Entries supplied ::
<<<<
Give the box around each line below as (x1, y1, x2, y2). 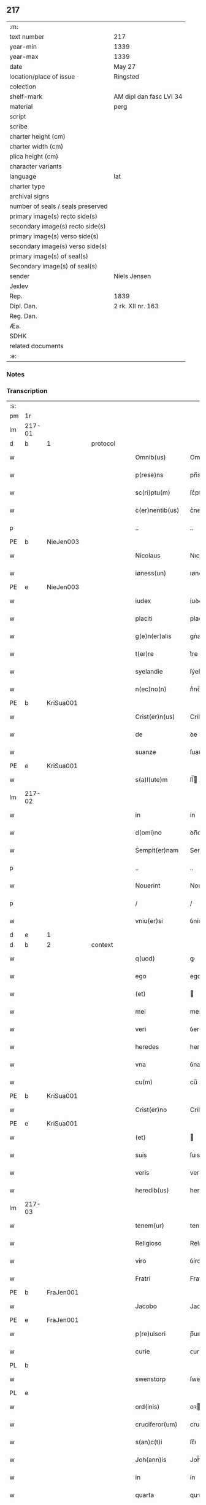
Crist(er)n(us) (135, 712, 175, 721)
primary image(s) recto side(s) (9, 212, 98, 220)
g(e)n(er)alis (135, 632, 172, 640)
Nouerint (135, 881, 161, 890)
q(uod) (135, 954, 155, 963)
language (9, 172, 37, 181)
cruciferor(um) (135, 1420, 178, 1429)
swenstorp (135, 1375, 166, 1383)
>>>>
Your task :: To complete the exercise, return the listing above exactly and omit its pictures.

Result ::
Give the box around each line below as (x1, y1, x2, y2). 
Crist(er)n(us) (135, 712, 175, 721)
primary image(s) recto side(s) (9, 212, 98, 220)
g(e)n(er)alis (135, 632, 172, 640)
Nouerint (135, 881, 161, 890)
q(uod) (135, 954, 155, 963)
language (9, 172, 37, 181)
cruciferor(um) (135, 1420, 178, 1429)
swenstorp (135, 1375, 166, 1383)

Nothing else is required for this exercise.